Kick habit of losing single shoes
A whole bunch of people are hobbling about in single shoes, boots and flip-flops. I don’t know where they are, but they’re out there. I keep driving by their missing shoes, boots and flip-flops.
It happened again the other day. Snow piled up. Thermometer dialed down. And a white canvas sneaker frozen to the road.
How did the person whose foot used to be ensconced in the sneaker not notice this?
”Say, Fred, it’s the oddest thing. My left foot’s toasty, but there’s no feeling in my right other than the sensation of slush squishing between my toes. Do you suppose I should stop by the doctor’s office on Tuesday and have it checked?”
How can a Hush Puppy scamper off and a guy not wonder who let the dogs out? Why would you not stop and retrieve the stray?
Summers are your best viewing of random solo shoes littering roadways. I have two guesses for how this happens.
The first is little brothers in backseats taking revenge on big sisters who kick off their Kicks.
The second is passengers – oh, please let it be the passengers – riding with their feet propped outside the car window.
Finding fallen footwear in the wintertime is more perplexing. Rolling down the window unnoticed is one thing. A passenger – oh, please don’t let it be the driver – riding with feet propped out the window in subfreezing weather doesn’t make sense.
Of course, a person crazy enough to invite frostbite at 60 mph probably is looney enough not to notice when the pump plops and this little piggy goes, ”Brrr, brrr, brrr!” all the way home.
I’m still waiting for the other shoe to drop.
I do a fair amount of hiking country roads, and one thing I’ve noticed winter, summer, spring or fall, it’s always just one shoe.
This is especially weird if the lost shoe is a stiletto. Seems like a person eventually would become aware of an 8-inch lilt in her leg.
A museum of singular oddities are on display for my walks. That quirky quote attributed to Yogi Berra, ”If you come to a fork in the road, take it” – I found the fork. No spoon, knife or plate. Just the fork. I didn’t take it.
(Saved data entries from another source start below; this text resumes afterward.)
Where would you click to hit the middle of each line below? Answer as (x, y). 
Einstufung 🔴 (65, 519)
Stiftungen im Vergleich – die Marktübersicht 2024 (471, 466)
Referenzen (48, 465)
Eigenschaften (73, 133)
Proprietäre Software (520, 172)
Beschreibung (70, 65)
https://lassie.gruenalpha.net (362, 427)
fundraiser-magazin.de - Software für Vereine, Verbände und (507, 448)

I’ve come across gloves, eye glasses, packets of horseradish, Lite-Brite pegs, a bicycle tire, and items of clothing that a person must have known were missing by breezes cooling unusual places. But I’ve never found a bag a gold, and never the other shoe.
I’ve done a little research on the Single Shoe Syndrome – or possibly Cinderella’s Slipper Syndrome – and discovered it’s a universal phenomenon. No matter what country a traveler traverses, he will spot single shoes alongside the road.
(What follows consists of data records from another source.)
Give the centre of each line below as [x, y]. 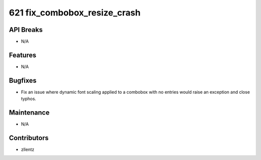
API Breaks [26, 30]
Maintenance [29, 113]
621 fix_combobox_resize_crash [75, 13]
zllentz [28, 149]
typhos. [29, 99]
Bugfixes [23, 80]
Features [22, 55]
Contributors [29, 138]

A couple of enterprising trekkers started websites to post styles, colors, sizes and leaning of lost shoes in hopes that another expeditionists will discover the match. Last I checked, it hasn’t happened.
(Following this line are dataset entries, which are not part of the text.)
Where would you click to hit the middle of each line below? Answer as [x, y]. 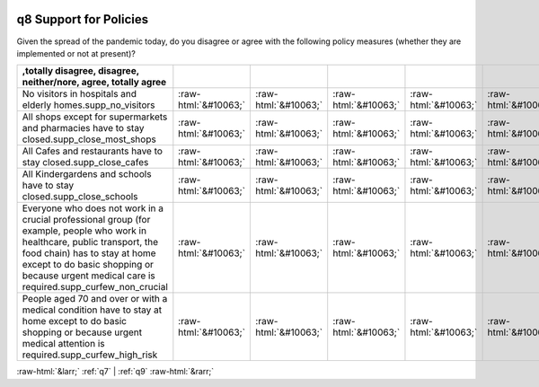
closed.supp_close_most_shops [89, 139]
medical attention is [63, 344]
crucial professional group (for [86, 220]
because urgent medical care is [89, 276]
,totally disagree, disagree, [80, 71]
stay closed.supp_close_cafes [85, 163]
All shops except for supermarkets [95, 117]
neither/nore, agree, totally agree [94, 83]

It’s a quest. A life-sized version of the find-the-hidden-objects puzzle. Where’s Waldo’s other shoe? The lonely Florsheim’s the needle and all the world’s a haystack.
In the meantime, remember, it’s no time to put your left shoe in and pull your left foot out. It’s wintertime, people. Tighten those laces.
But if one does get away, I think I can hook you up with slightly frozen Size 9 canvas sneaker. Right.